The annual cost calculations for tofersen are for the drug only and do not include any costs related to administration, which could be substantial given its intrathecal delivery method. These costs, along with logistical challenges of any scaled-up implementation of therapeutics with that method of administration, could pose a challenge for ALS centers in the future.
“We are fortunate in a sense in that this patient population is small, but we do have other intrathecal treatments in the pipeline that are aimed at all patients. If any of them are successful and we start doing significantly more of these, at some point it could completely overwhelm our ability to do that many injections,” Dr. Ladha said. “We don't have a real plan for that yet.”
Multidisciplinary ALS centers are already overburdened because the approval process for treating patients with any of the newer agents requires a lot of staff hours. “We already see that with Relyvrio and Radicava,” Dr. Ladha said, “and with an intrathecal procedure, these challenges will be multiplied. Scheduling those procedures takes a lot of time and is not really reimbursed well by payors, so costs to the centers will be high.”
With funding from drugmaker Amylyx, a number of ALS neurologists, including Dr. Ladha, have worked with a lobbying firm to push for adoption of legislation that would revamp the Medicare reimbursement system for multidisciplinary ALS centers by creating a supplemental, facility-based payment to qualified facilities. The AAN supports the legislation, which Reps. Jan Schakowsky (IL-09), Mike Quigley (IL-05), Brian Fitzpatrick (PA-01), and Jason Crow (CO-06) introduced in the US House of Representatives in December 2022.
Positive Signs for the Future
Although tofersen treats a very small percentage of people with ALS (estimated by the Centers for Disease Control and Prevention to be fewer than 500 people in the US today), experts agree that the approval also holds promise for patients with other forms of ALS.
“If the extension trials confirm tofersen's efficacy for SOD1 ALS, that would be proof of principle that antisense oligonucleotide therapy is effective in this disease and could be applied to other forms of ALS as well,” Dr. Berth said.
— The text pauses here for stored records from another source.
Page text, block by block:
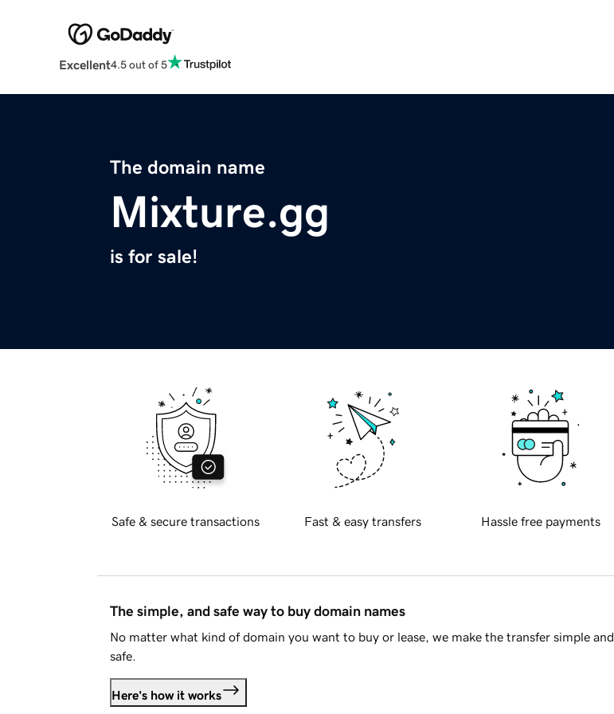
Excellent4.5 out of 5
The domain name
Mixture.gg
is for sale!
Safe & secure transactions Fast & easy transfers Hassle free payments
The simple, and safe way to buy domain names
No matter what kind of domain you want to buy or lease, we make the transfer simple and
safe.
Here's how it works
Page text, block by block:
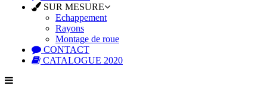
SUR MESURE
Echappement
Rayons
Montage de roue
CONTACT
CATALOGUE 2020
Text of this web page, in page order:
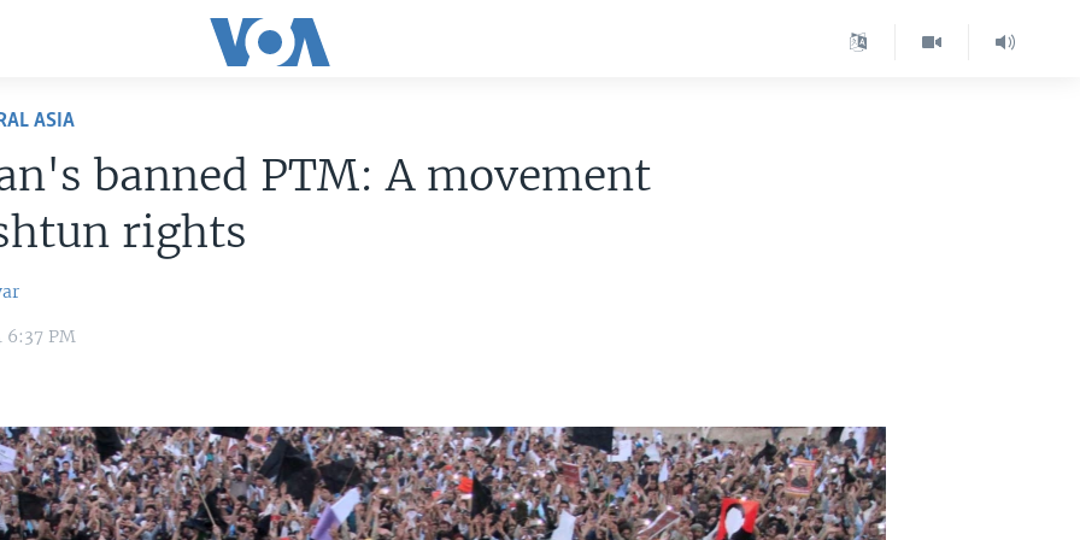
ASIA
banned PTM: A movement
rights
6:37 PM
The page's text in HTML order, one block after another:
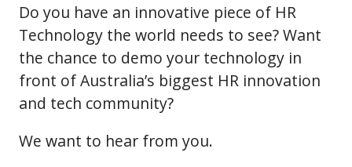
Do you have an innovative piece of HR
Technology the world needs to see? Want
the chance to demo your technology in
front of Australia’s biggest HR innovation
and tech community?
We want to hear from you.
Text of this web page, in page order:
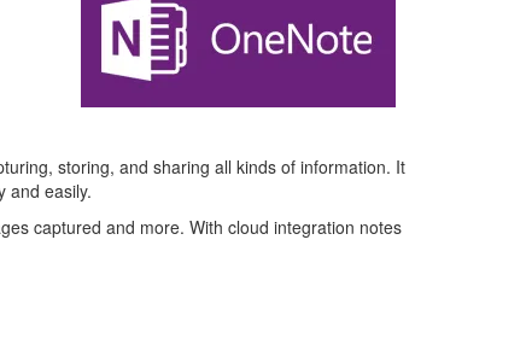
enter
go
selected
storing, and sharing all kinds of information. It
and easily.
captured and more. With cloud integration notes
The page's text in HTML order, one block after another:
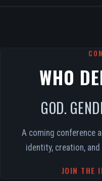
WHO
GOD.
A coming conference
identity, creation,
JOIN THE
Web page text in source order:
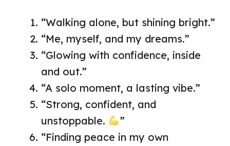
“Walking alone, but shining bright.”
“Me, myself, and my dreams.”
“Glowing with confidence, inside
and out.”
“A solo moment, a lasting vibe.”
“Strong, confident, and
unstoppable.
”
“Finding peace in my own
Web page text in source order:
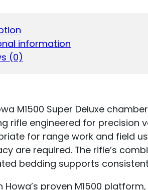
QUANTITY
information
(0)
M1500 Super Deluxe
rifle engineered for precision
for range work and field
are required. The rifle’s
bedding supports
Howa’s proven M1500
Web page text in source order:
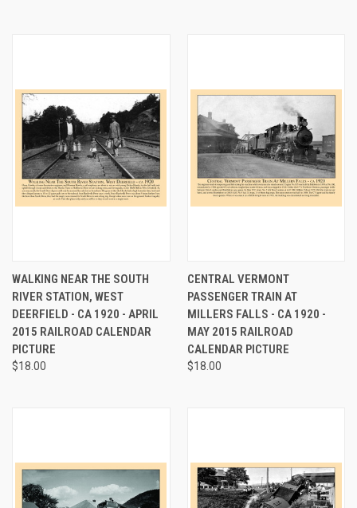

Indeed, two promising trials underway are assessing the efficacy of antisense oligonucleotide therapies in sporadic ALS, Dr. Berth said. “This is now a bona fide class of drugs that we are now learning how to use, and what we have learned and continue to learn from the tofersen study—as well as from other antisense oligonucleotide successes, such as nusinersen for spinal muscular atrophy—will help us more rapidly advance the field.”
“There is a lot of hope and excitement out there that this drug may have a meaningful impact for people with this rare genetic form of ALS,” Dr. Goutman said. “We as a field are hopeful that this is just the first in a line of drugs that can target the underlying genetic mechanisms of this disease.”
Disclosures
Dr. Oskarsson has received consulting fees for Columbia University from Tsumura Inc., MediciNova, Biogen, Amylyx, and Mitsubishi. Drs. Berth and Goutman had no disclosures.